→ **Work task**:
The records below are to be transcribed exactly, with the pictures removed.

→ **Data for analysis**:
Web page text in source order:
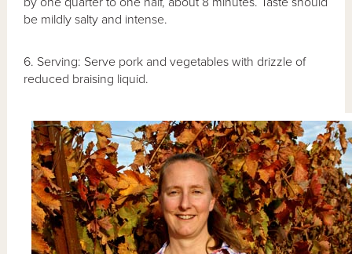
be mildly salty and intense.
6. Serving: Serve pork and vegetables with drizzle of
reduced braising liquid.
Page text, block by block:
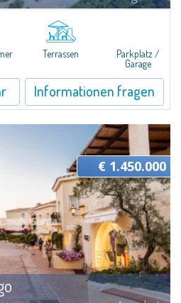
for sale just 100 mt from the beautiful
picturesque of the entire Costa
the Sea Smeralda Residence, a quiet...
Terrassen
Parkplatz /
Garage
Informationen fragen
€ 1.450.000
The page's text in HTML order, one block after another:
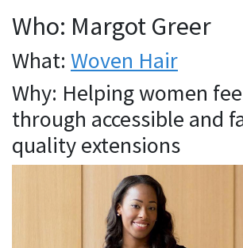
Who: Margot Greer
What: Woven Hair
Why: Helping women
through accessible and
quality extensions
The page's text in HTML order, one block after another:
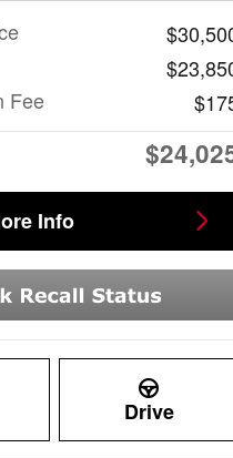
Fee
Info
Drive
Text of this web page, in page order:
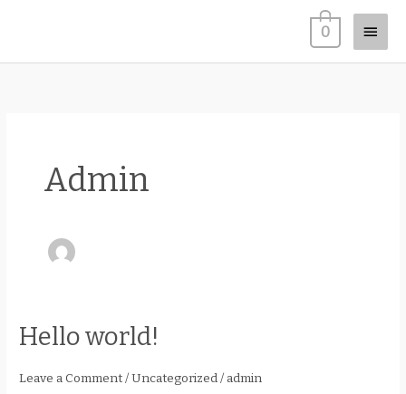
Main
0
Admin
Hello world!
Leave a Comment/Uncategorized/ admin
Hello
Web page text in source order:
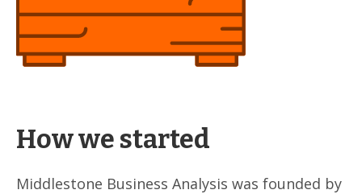
How we started
Middlestone Business Analysis was founded by
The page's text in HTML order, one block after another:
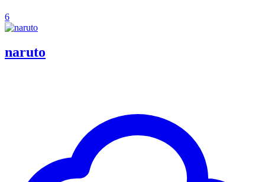
6
naruto
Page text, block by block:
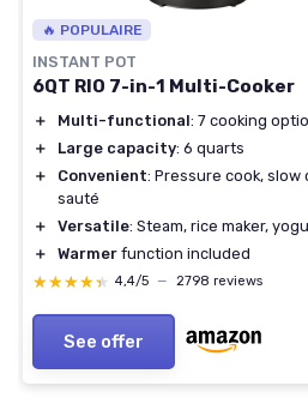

→ **Solved exercise**:
Web page text in source order:
be mildly salty and intense.
6. Serving: Serve pork and vegetables with drizzle of
reduced braising liquid.
Page text, block by block:
for sale just 100 mt from the beautiful
picturesque of the entire Costa
the Sea Smeralda Residence, a quiet...
Terrassen
Parkplatz /
Garage
Informationen fragen
€ 1.450.000
The page's text in HTML order, one block after another:
Who: Margot Greer
What: Woven Hair
Why: Helping women
through accessible and
quality extensions
The page's text in HTML order, one block after another:
Fee
Info
Drive
Text of this web page, in page order:
Main
0
Admin
Hello world!
Leave a Comment/Uncategorized/ admin
Hello
Web page text in source order:
How we started
Middlestone Business Analysis was founded by
The page's text in HTML order, one block after another:
6
naruto
Page text, block by block:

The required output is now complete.